Armchair philosophers and ethologists are much to be feared. In Scientia Salon, Brian Key, a Professor of Developmental Neurobiology in the School of Biomedical Sciences, Head of the Brain Growth and Regeneration Lab, University of Queensland, argued “Why fish (likely) don’t feel pain”.

I will retort that Brian’s thoughts flow from fishy philosophy.

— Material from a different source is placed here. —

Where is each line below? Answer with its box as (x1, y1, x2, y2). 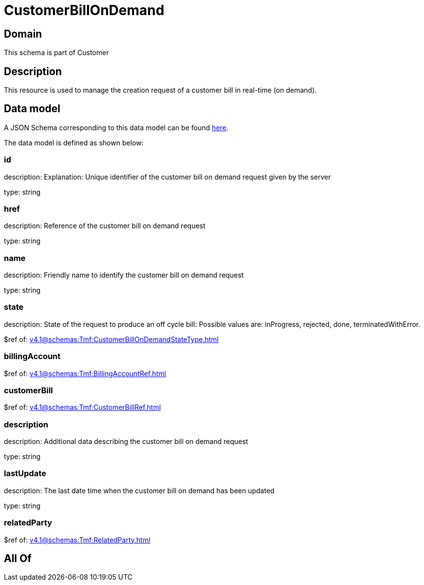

The author uses neuro-anatomy to over-rule ethology. Instead I will start from ethology, starring some actors of the wilderness:

He starts poorly, by demonstrating wolves are not (likely) smart. Says he:

“Resisting anthropomorphic tendencies:

Grey wolves hunt as a pack. They carefully select their prey, and then perform a series of highly coordinated maneuvers as a team, in order to corral their target. Initially, each wolf maintains a safe working distance from other members of the pack as well as from their prey. They are relentless and seemingly strategic with an overall goal of driving the agitated prey towards one wolf. A cohesive group mentality emerges that portrays logic, intelligence and a willingness to achieve a common goal. Eventually one wolf comes close enough to lock its jaws on a rear leg of the prey, before wrestling it to the ground. The rest of the pack converges to share in the kill. There appears a purpose to their collective behavior that ensures a successful outcome.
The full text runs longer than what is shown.